Figures 9 and 10 show another form of rail joint wherein the joint is made flexible through an angled connection. In this joint the two snowshoe sections 70 and 72 joined via obliquely angled horizontal deck joint edges 74 and 76, as shown in both Figures 9 and 10, and via abutting vertical plates 78 and 80 that are integrally molded with the sections. In Figure 10 the vertical plates 78, 80 are shown abutted in contact, and they can be secured together by a fastener through those abutted plates (not shown) .

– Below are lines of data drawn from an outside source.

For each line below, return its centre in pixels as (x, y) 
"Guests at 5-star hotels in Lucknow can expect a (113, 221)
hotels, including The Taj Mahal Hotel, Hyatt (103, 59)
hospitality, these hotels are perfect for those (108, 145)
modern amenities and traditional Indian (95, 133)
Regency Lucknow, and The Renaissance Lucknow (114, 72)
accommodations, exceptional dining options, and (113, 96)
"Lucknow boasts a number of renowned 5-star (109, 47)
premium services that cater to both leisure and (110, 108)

Figure 11 shows a snowshoe of the invention being

subjected to torsion by a person applying a twisting moment, such that the forward end or nose 24 is twisted relative to the aft end 28. The crampon/binding assembly 82 is seen in this view, pivotally connected to the traction rail at each side. In a preferred embodiment, a torsional force applied to the snowshoe by uneven terrain and from a user of average weight (150 to 170 pounds) will create an angular deflection of about 15° to 20° or more in the snowshoe, between forward and aft ends. As explained above, this is achieved through the joints that connect fore and aft sections, as well as by the material and thickness of material used. The structural traction rails allow this torsional flexibility while acting as load-bearing spars for flexure strength for the length of the snowshoe.

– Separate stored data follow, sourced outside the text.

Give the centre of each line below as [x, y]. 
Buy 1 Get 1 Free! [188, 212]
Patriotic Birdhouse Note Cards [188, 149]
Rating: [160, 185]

Figure 12 shows schematically a part of the snowshoe including a portion of the molded deck rim 20, 22 and a structural traction rail 26, secured to the underside of the deck. The drawing shows a metal portion 84 of the

crampon/binding assembly 82, where this crampon assembly is secured to the rail 26 via the pin connection 64. The metal portion 84 extends away from the rail 26, which is inward of the snowshoe (toward the viewer in Figure 12), as indicated by the sectioned region 86. This drawing indicates one method for rotation-limiting the crampon/binding assembly. A tab 88, which is fixed to the rail (which can be an extension of a protruding end 90 of the tab into a hole in the rail) , co-acts with the pivoting crampon/binding structure 84 to allow rotation only through an arc as defined by an arcuate cutout area 92 in the metal piece 84.

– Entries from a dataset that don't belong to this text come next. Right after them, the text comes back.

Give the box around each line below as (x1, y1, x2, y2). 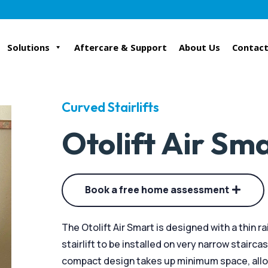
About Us (179, 41, 221, 53)
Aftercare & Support (74, 41, 167, 53)
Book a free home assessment (85, 183, 230, 196)
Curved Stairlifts (62, 99, 160, 115)
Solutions (7, 41, 50, 53)
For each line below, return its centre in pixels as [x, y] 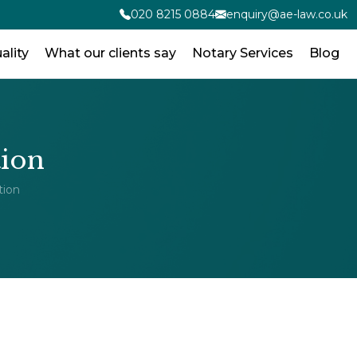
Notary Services [243, 53]
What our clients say [110, 53]
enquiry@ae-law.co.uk [287, 14]

The joints 16, 18 provide for the torsional flexibility of the snowshoe in combination with the flexibility of the snowshoe molded deck sections themselves, a function of material and thickness and any reinforcing patterns molded into the deck. The two deck sections can be of different materials, not only for torsional flexibility or rigidity but to provide one section with higher strength or toughness requirements than the other. Properties can be tailored;

colors can be different.

The above described preferred embodiments are intended to illustrate the principles of the invention, but not to limit its scope. Other embodiments and variations to these

preferred embodiments will be apparent to those skilled in the art and may be made without departing from the spirit and scope of the invention as defined in the following claims.